- _What you need to do_
Reproduce exactly the lines of this material that begin at the line with "leftButtonLabel [26, 111]" and end at the line with "인스턴스가 생성되는 공간", both included. Omit the pictures and everything else.

-=-=-=-=-

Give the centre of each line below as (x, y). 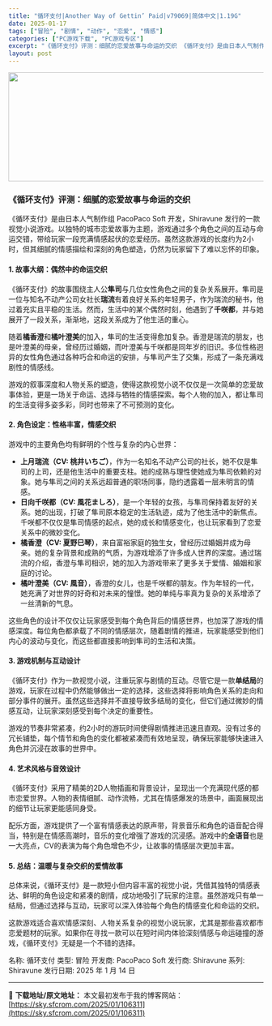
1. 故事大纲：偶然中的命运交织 (58, 269)
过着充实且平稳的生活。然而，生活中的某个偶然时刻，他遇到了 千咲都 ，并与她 (136, 309)
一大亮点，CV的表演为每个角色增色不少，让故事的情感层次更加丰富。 (123, 846)
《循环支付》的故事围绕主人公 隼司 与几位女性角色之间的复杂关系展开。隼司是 (136, 289)
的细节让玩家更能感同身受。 (55, 809)
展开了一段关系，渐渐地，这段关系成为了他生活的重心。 (100, 319)
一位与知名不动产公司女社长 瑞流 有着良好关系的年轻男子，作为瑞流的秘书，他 (136, 299)
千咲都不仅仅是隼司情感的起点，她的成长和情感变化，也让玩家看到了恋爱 (140, 522)
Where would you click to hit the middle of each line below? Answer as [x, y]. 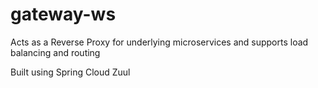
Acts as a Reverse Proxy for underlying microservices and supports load [159, 42]
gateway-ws [63, 14]
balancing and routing [55, 52]
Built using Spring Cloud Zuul [70, 72]
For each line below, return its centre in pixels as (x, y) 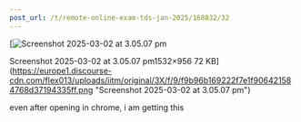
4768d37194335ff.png (51, 89)
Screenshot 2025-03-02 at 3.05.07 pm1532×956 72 (107, 61)
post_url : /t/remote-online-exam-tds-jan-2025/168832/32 (120, 18)
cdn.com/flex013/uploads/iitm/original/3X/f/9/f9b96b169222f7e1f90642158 (150, 80)
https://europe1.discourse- (62, 70)
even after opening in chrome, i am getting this (97, 107)
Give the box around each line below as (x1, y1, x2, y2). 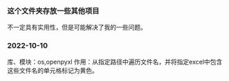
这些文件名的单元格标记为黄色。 (7, 66, 98, 74)
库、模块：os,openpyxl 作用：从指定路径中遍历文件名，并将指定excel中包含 (7, 57, 223, 66)
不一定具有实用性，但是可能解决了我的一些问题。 (7, 23, 147, 32)
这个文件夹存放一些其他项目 (7, 6, 100, 15)
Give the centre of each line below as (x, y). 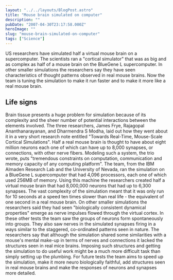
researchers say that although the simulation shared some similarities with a (86, 235)
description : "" (23, 20)
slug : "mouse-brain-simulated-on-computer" (53, 34)
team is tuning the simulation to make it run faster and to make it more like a (85, 81)
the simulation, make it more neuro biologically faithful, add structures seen (85, 262)
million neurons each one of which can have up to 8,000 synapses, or (79, 147)
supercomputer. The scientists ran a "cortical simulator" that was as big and (86, 59)
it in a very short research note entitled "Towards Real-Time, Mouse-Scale (84, 136)
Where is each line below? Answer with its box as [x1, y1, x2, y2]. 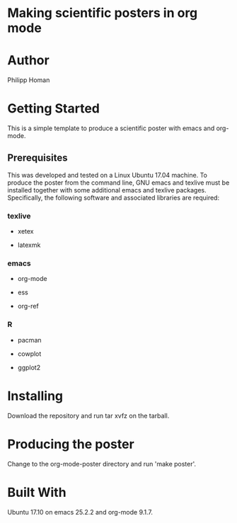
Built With [7, 484, 67, 500]
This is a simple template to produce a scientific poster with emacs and [7, 124, 215, 132]
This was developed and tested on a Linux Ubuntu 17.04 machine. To [7, 171, 207, 179]
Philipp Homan [7, 76, 50, 84]
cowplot [17, 349, 42, 358]
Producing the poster [7, 436, 134, 452]
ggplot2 [17, 363, 41, 372]
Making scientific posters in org [7, 5, 198, 21]
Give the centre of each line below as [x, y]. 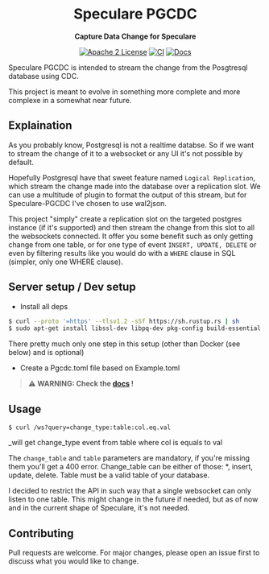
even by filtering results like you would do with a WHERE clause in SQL [122, 253]
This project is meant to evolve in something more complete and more [124, 91]
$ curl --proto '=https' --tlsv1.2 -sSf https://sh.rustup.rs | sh [124, 321]
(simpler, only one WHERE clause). [66, 262]
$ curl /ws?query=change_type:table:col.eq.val [90, 427]
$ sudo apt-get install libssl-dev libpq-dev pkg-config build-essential [135, 328]
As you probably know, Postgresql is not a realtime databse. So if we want [131, 145]
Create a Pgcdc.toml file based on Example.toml [100, 368]
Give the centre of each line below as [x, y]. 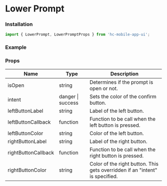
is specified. [104, 176]
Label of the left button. [117, 111]
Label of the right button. [118, 141]
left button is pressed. [115, 125]
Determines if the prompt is [121, 82]
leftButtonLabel [26, 111]
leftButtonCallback [29, 122]
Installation [19, 24]
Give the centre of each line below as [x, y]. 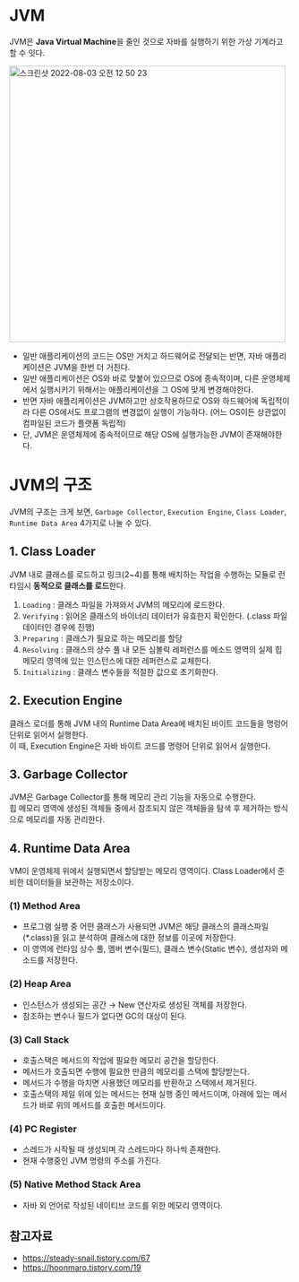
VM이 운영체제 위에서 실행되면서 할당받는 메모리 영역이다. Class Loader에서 [142, 871]
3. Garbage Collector [68, 774]
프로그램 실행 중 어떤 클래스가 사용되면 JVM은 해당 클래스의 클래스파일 [145, 927]
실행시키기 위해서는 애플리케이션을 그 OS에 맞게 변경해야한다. [146, 389]
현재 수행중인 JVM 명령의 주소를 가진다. [92, 1161]
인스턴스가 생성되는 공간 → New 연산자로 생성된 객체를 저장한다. [135, 1004]
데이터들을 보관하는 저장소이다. [80, 882]
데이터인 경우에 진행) [59, 627]
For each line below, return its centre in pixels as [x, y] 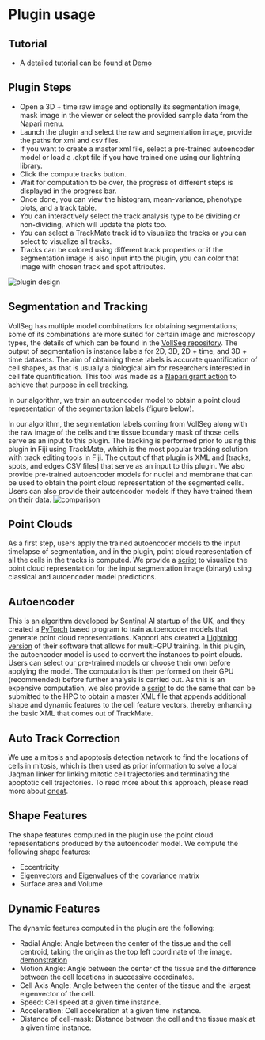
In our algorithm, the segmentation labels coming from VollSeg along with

-=-=-=-=-

- _Response to this exercise_
leftButtonLabel [26, 111]
leftButtonCallback [29, 122]
Installation [19, 24]
Give the centre of each line below as [x, y]. 
VM이 운영체제 위에서 실행되면서 할당받는 메모리 영역이다. Class Loader에서 [142, 871]
3. Garbage Collector [68, 774]
프로그램 실행 중 어떤 클래스가 사용되면 JVM은 해당 클래스의 클래스파일 [145, 927]
실행시키기 위해서는 애플리케이션을 그 OS에 맞게 변경해야한다. [146, 389]
현재 수행중인 JVM 명령의 주소를 가진다. [92, 1161]
인스턴스가 생성되는 공간 → New 연산자로 생성된 객체를 저장한다. [135, 1004]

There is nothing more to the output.